2

I have the following operation:

import pandas as pd
import numpy as np

def some_calc(x,y):
    x = x.set_index('Cat')
    y = y.set_index('Cat')
    y = np.sqrt(y['data_point2'])
    vec = pd.DataFrame(x['data_point1'] * y)
    grid = np.random.rand(len(x),len(x))
    result = vec.dot(vec.T).mul(grid).sum().sum()
    return result

sample_size = 100
cats = ['a','b','c','d']

df1 = pd.DataFrame({'Cat':[cats[np.random.randint(4)] for _ in range(sample_size)],
                    'data_point1':np.random.rand(sample_size),
                    'data_point2':np.random.rand(sample_size)})

df2 = df1.groupby('Cat').sum().reset_index()

I would like to run some_calc across each of the df2 rows using their relative data points from df1.

The code below works well:

df2['Apply'] = df2.apply(lambda x: some_calc(x=df1[df1['Cat']==x['Cat']][['Cat','data_point1']], 
                                             y=df1[df1['Cat']==x['Cat']][['Cat','data_point2']]),axis=1)

(I reset the index in df2 because I don't know how to apply across indices. Also, I'm passing both Cat as the index field and data_point as vectors to some_calc because without an index v.dot(v.T) will crunch the dot product into one single number. This errors with .mul() because I need the full MxM matrix as opposed to a float value. I might be doing something wrong here though...)

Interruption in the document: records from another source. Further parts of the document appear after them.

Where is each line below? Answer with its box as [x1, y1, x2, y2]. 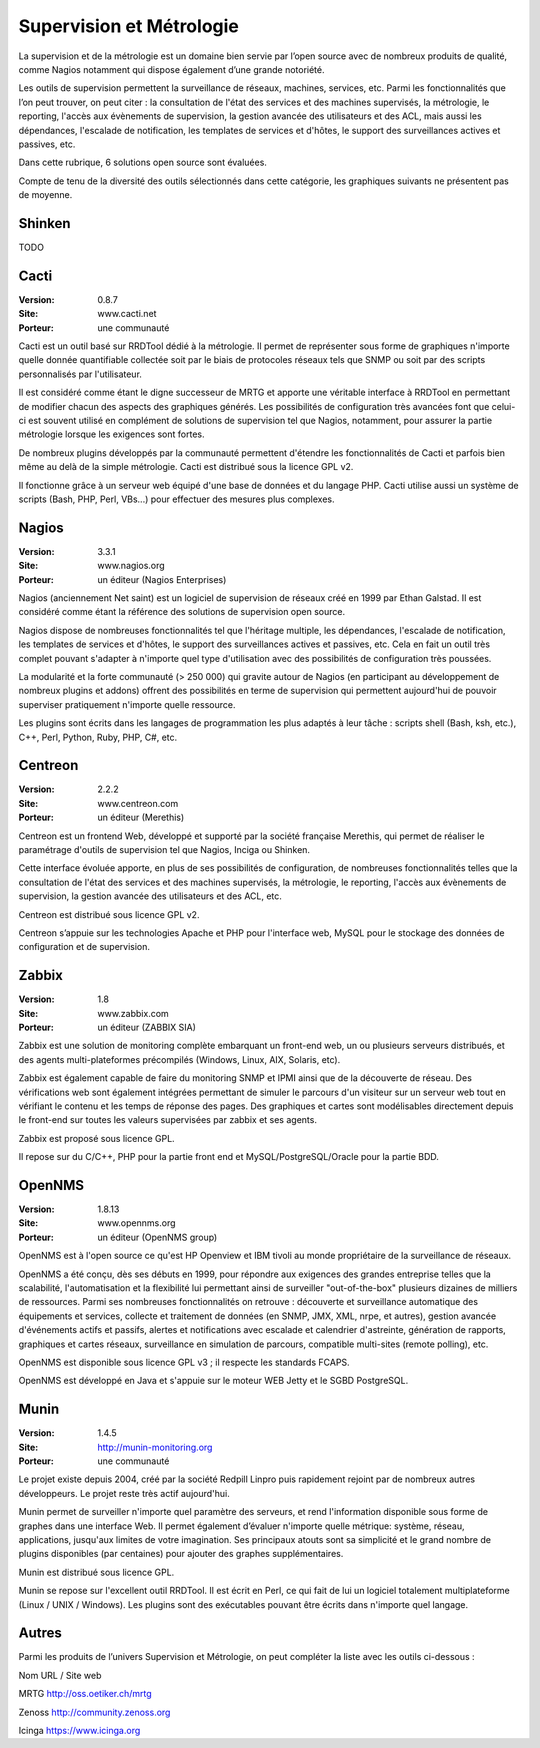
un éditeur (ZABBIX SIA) [97, 1021, 197, 1034]
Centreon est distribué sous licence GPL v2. [18, 908, 200, 920]
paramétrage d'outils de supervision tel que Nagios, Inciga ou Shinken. [18, 844, 310, 856]
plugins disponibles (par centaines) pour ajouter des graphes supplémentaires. [18, 1548, 344, 1560]
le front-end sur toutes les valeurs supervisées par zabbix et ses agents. [18, 1114, 317, 1126]
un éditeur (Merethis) [97, 811, 185, 824]
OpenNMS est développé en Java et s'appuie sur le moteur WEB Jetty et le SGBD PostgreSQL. [18, 1375, 409, 1387]
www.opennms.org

I'm currently exploring how I can vectorize the above so that when sample_size grows I will not be hampered by a slow down in the calculation.

I saw that in previous threads you can toggle raw=True so that the input deal with np.array as opposed to pd.Series.

df2['ApplyRaw'] = df2.apply(lambda x: some_calc(x=df1[df1['Cat']==x['Cat']][['Cat','data_point1']], 
                                                y=df1[df1['Cat']==x['Cat']]['Cat','data_point2']),axis=1, raw=True)

However, it throws an error:

IndexError: only integers, slices (`:`), ellipsis (`...`), numpy.newaxis (`None`) and integer or boolean arrays are valid indices

I tried omitting Cat from the argument but still the same issue.

Are there any code improvements or tricks I can employ that allow me to vectorize the above? Or do I have to amend some_calc?

Shaido
  • 27,497
  • 23
  • 70
  • 73
RealRageDontQuit
  • 405
  • 4
  • 17

1 Answers1

4

I'm not sure if it's possible to vectorize your function since it's a bit complex. However, some_calc itself and how it is called can be optimized.

What

df2['Apply'] = df2.apply(lambda x: some_calc(x=df1[df1['Cat']==x['Cat']][['Cat','data_point1']], 
                                             y=df1[df1['Cat']==x['Cat']][['Cat','data_point2']]),axis=1)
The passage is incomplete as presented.